Stored dataset items
--- START ---

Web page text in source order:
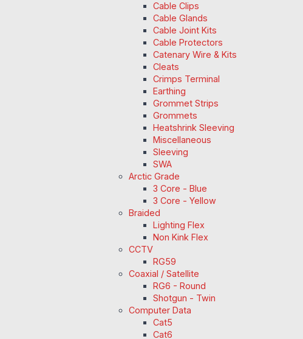
Cable Clips
Cable Glands
Cable Joint Kits
Cable Protectors
Catenary Wire & Kits
Cleats
Crimps Terminal
Earthing
Grommet Strips
Grommets
Heatshrink Sleeving
Miscellaneous
Sleeving
SWA
Arctic Grade
3 Core - Blue
3 Core - Yellow
Braided
Lighting Flex
Non Kink Flex
CCTV
RG59
Coaxial / Satellite
RG6 - Round
Shotgun - Twin
Computer Data
Cat5
Cat6

--- END ---

THE PROBLEM:
Please print each of the records word for word, keeping the pictures out.

SOLUTION:
Web page text in source order:
Cable Clips
Cable Glands
Cable Joint Kits
Cable Protectors
Catenary Wire & Kits
Cleats
Crimps Terminal
Earthing
Grommet Strips
Grommets
Heatshrink Sleeving
Miscellaneous
Sleeving
SWA
Arctic Grade
3 Core - Blue
3 Core - Yellow
Braided
Lighting Flex
Non Kink Flex
CCTV
RG59
Coaxial / Satellite
RG6 - Round
Shotgun - Twin
Computer Data
Cat5
Cat6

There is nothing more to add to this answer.